#### PROBLEM TO SOLVE:
Please set down every entry again exactly as it stands, without the pictures.
· · · ·
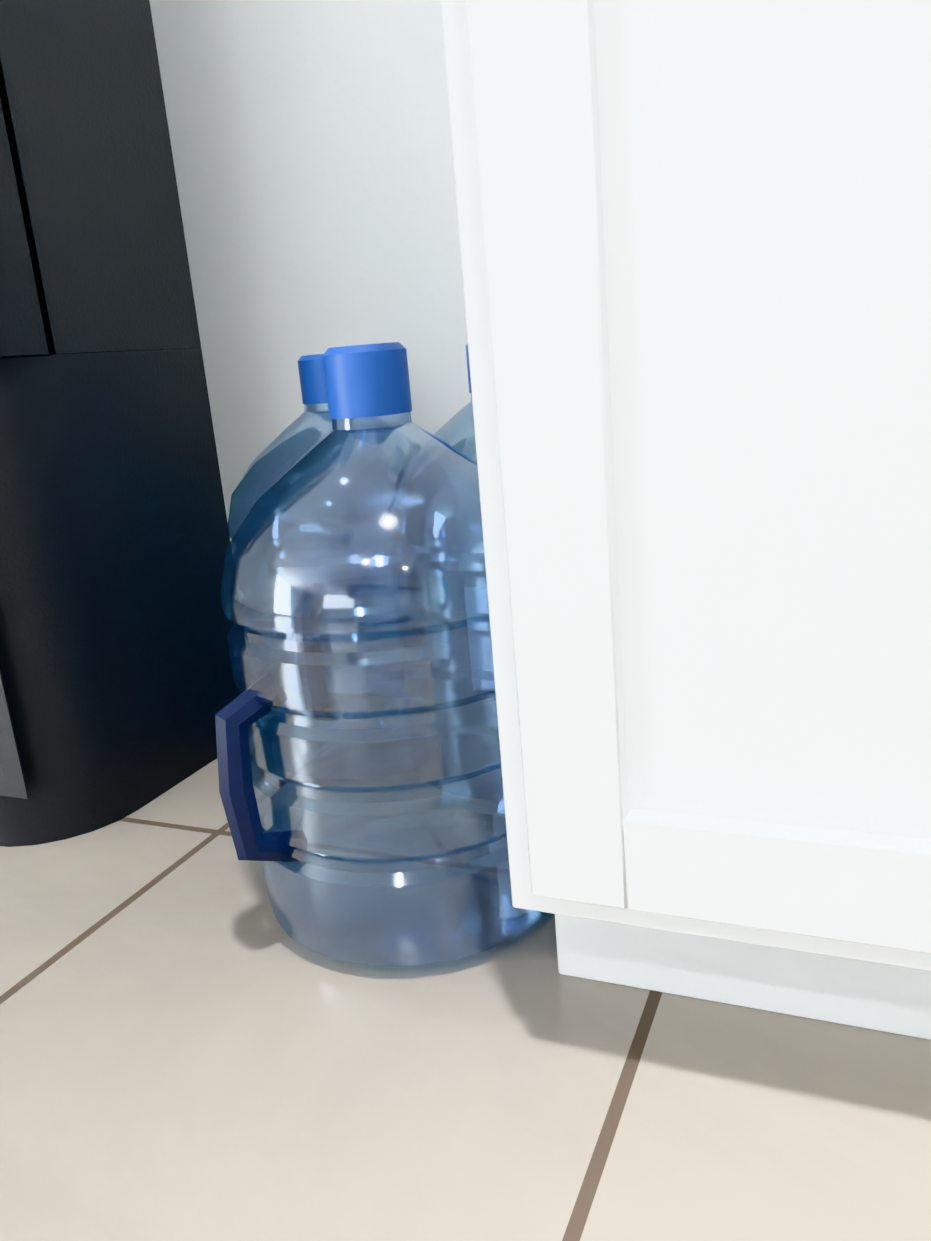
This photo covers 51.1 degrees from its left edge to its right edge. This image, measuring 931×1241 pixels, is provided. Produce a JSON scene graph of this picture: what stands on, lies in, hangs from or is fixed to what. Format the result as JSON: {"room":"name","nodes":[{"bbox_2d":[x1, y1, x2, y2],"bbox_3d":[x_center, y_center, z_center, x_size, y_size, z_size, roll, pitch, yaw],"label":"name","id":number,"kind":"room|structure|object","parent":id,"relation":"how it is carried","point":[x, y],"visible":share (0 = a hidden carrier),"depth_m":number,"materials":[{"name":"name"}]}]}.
{"room":"kitchen","nodes":[
{"label":"kitchen","id":0,"kind":"room"},
{"bbox_2d":[150,0,485,623],"bbox_3d":[0.025,-1.082,0.973,9.140,2.440,0.120,2,17,23],"label":"wall","id":1,"kind":"structure","parent":0,"point":[311,144],"depth_m":1.18,"materials":[{"name":"paint"}]},
{"bbox_2d":[266,619,495,703],"bbox_3d":[-1.857,0.001,2.053,4.595,0.102,0.013,2,17,23],"label":"baseboard","id":2,"kind":"structure","parent":1,"relation":"attached to","point":[362,652],"depth_m":1.31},
{"bbox_2d":[0,690,930,1240],"bbox_3d":[0.114,1.300,-2.995,12.700,0.060,8.520,2,17,23],"label":"floor","id":3,"kind":"structure","parent":0,"point":[198,1042],"depth_m":0.61,"materials":[{"name":"tile"}]},
{"bbox_2d":[0,0,241,846],"bbox_3d":[-0.515,-0.300,1.014,0.315,1.005,0.342,2,17,23],"label":"water cooler","id":4,"kind":"object","parent":3,"relation":"on","point":[119,690],"visible":0.92,"depth_m":0.97,"materials":[{"name":"black plastic"}]},
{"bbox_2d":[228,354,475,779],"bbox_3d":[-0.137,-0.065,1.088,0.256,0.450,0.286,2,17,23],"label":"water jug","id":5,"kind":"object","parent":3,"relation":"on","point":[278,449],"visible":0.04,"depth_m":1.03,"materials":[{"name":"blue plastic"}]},
{"bbox_2d":[215,342,546,966],"bbox_3d":[-0.059,0.016,0.766,0.255,0.450,0.268,2,17,23],"label":"water jug","id":6,"kind":"object","parent":3,"relation":"on","point":[441,915],"visible":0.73,"depth_m":0.71,"materials":[{"name":"blue plastic"}]},
{"bbox_2d":[385,344,503,801],"bbox_3d":[0.055,-0.060,1.011,0.268,0.450,0.258,2,17,23],"label":"water jug","id":7,"kind":"object","parent":3,"relation":"on","point":[456,430],"visible":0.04,"depth_m":0.95,"materials":[{"name":"blue plastic"}]},
{"bbox_2d":[440,0,930,1039],"bbox_3d":[0.510,-0.274,0.569,0.919,1.020,0.659,2,17,23],"label":"base cabinet","id":8,"kind":"object","parent":3,"relation":"on","point":[696,252],"visible":1,"depth_m":0.48,"materials":[{"name":"wood"}]}
]}
· · · ·
#### ANSWER TO THIS TASK:
This photo covers 51.1 degrees from its left edge to its right edge. This image, measuring 931×1241 pixels, is provided. Produce a JSON scene graph of this picture: what stands on, lies in, hangs from or is fixed to what. Format the result as JSON: {"room":"name","nodes":[{"bbox_2d":[x1, y1, x2, y2],"bbox_3d":[x_center, y_center, z_center, x_size, y_size, z_size, roll, pitch, yaw],"label":"name","id":number,"kind":"room|structure|object","parent":id,"relation":"how it is carried","point":[x, y],"visible":share (0 = a hidden carrier),"depth_m":number,"materials":[{"name":"name"}]}]}.
{"room":"kitchen","nodes":[
{"label":"kitchen","id":0,"kind":"room"},
{"bbox_2d":[150,0,485,623],"bbox_3d":[0.025,-1.082,0.973,9.140,2.440,0.120,2,17,23],"label":"wall","id":1,"kind":"structure","parent":0,"point":[311,144],"depth_m":1.18,"materials":[{"name":"paint"}]},
{"bbox_2d":[266,619,495,703],"bbox_3d":[-1.857,0.001,2.053,4.595,0.102,0.013,2,17,23],"label":"baseboard","id":2,"kind":"structure","parent":1,"relation":"attached to","point":[362,652],"depth_m":1.31},
{"bbox_2d":[0,690,930,1240],"bbox_3d":[0.114,1.300,-2.995,12.700,0.060,8.520,2,17,23],"label":"floor","id":3,"kind":"structure","parent":0,"point":[198,1042],"depth_m":0.61,"materials":[{"name":"tile"}]},
{"bbox_2d":[0,0,241,846],"bbox_3d":[-0.515,-0.300,1.014,0.315,1.005,0.342,2,17,23],"label":"water cooler","id":4,"kind":"object","parent":3,"relation":"on","point":[119,690],"visible":0.92,"depth_m":0.97,"materials":[{"name":"black plastic"}]},
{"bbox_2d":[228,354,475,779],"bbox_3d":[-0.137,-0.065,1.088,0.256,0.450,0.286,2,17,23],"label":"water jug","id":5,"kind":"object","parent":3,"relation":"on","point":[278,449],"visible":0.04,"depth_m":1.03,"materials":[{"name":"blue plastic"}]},
{"bbox_2d":[215,342,546,966],"bbox_3d":[-0.059,0.016,0.766,0.255,0.450,0.268,2,17,23],"label":"water jug","id":6,"kind":"object","parent":3,"relation":"on","point":[441,915],"visible":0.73,"depth_m":0.71,"materials":[{"name":"blue plastic"}]},
{"bbox_2d":[385,344,503,801],"bbox_3d":[0.055,-0.060,1.011,0.268,0.450,0.258,2,17,23],"label":"water jug","id":7,"kind":"object","parent":3,"relation":"on","point":[456,430],"visible":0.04,"depth_m":0.95,"materials":[{"name":"blue plastic"}]},
{"bbox_2d":[440,0,930,1039],"bbox_3d":[0.510,-0.274,0.569,0.919,1.020,0.659,2,17,23],"label":"base cabinet","id":8,"kind":"object","parent":3,"relation":"on","point":[696,252],"visible":1,"depth_m":0.48,"materials":[{"name":"wood"}]}
]}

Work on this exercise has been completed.